Afin de consolider les applications, une politique d'accès doit être instaurée. La sécurité des mots de passe est un problème qui remonte à plus de 10 ans et qui reste d'actualité. Un système "blindé" et à jour ne sert à rien si le mot de passe administratif est trivial.

L'apparition des "tokens" ou autres cartes à puces intégrant des certificats aide à résoudre ce problème ; faut-il encore ne pas les perdre ou se les faire voler. Les chercheurs ont, par la suite, inventé la biométrie, technologie de science fiction disposant de ses propres limites. En effet, une authentification basée sur la reconnaissance d'une empreinte digitale devient inutilisable par une personne venant d'avoir un accident grave. Une autre contrainte, intolérable en matière de sécurité, provient de la révocation. Que se passerait il si une personne se faisait usurper son empreinte biométrique ? Avec l'utilisation d'un certificat, il suffirait de le révoquer et d'en générer un nouveau, mais avec l'empreinte génétique, quels recours avons-nous ? La biométrie est donc un outil qui ne devra pas être introduit à la légère au sein de projets sensibles.
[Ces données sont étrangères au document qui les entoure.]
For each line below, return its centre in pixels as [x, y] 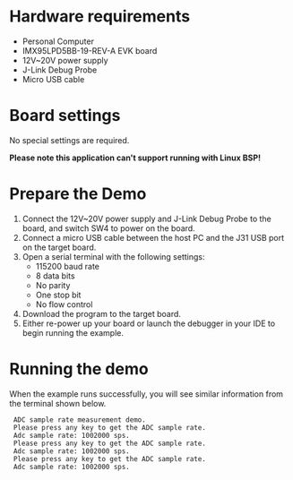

La communication de l'équipement

Les ordinateurs intègrent de plus en plus de technologies afin de pouvoir connecter un maximum d'équipements. Par exemple, certains utilisateurs voudront utiliser leur téléphone portable, en bluetooth pour remplacer la souris, afin d'assurer une présentation alors que d'autres utiliseront l'infrarouge pour synchroniser leur PDA. Mais quel est le lien avec la sécurité ?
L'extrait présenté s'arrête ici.